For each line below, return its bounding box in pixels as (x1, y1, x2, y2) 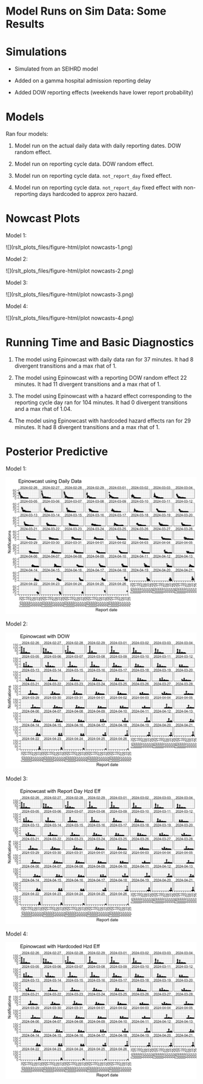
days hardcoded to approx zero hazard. (39, 191, 138, 198)
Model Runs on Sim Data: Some (5, 4, 167, 18)
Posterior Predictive (5, 445, 108, 459)
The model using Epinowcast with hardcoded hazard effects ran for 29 (14, 417, 191, 424)
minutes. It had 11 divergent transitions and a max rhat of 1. (14, 380, 161, 388)
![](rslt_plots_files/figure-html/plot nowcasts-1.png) (5, 243, 133, 251)
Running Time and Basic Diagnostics (5, 336, 195, 349)
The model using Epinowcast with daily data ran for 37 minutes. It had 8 (14, 355, 194, 363)

☆ ☆ ☆

# Exercise requirements
Take the line containing "minutes. It had 11" and each line after it up to the last line of the listing, and print them exactly.

# Output below
minutes. It had 11 divergent transitions and a max rhat of 1. (14, 380, 161, 388)
![](rslt_plots_files/figure-html/plot nowcasts-1.png) (5, 243, 133, 251)
Running Time and Basic Diagnostics (5, 336, 195, 349)
The model using Epinowcast with daily data ran for 37 minutes. It had 8 (14, 355, 194, 363)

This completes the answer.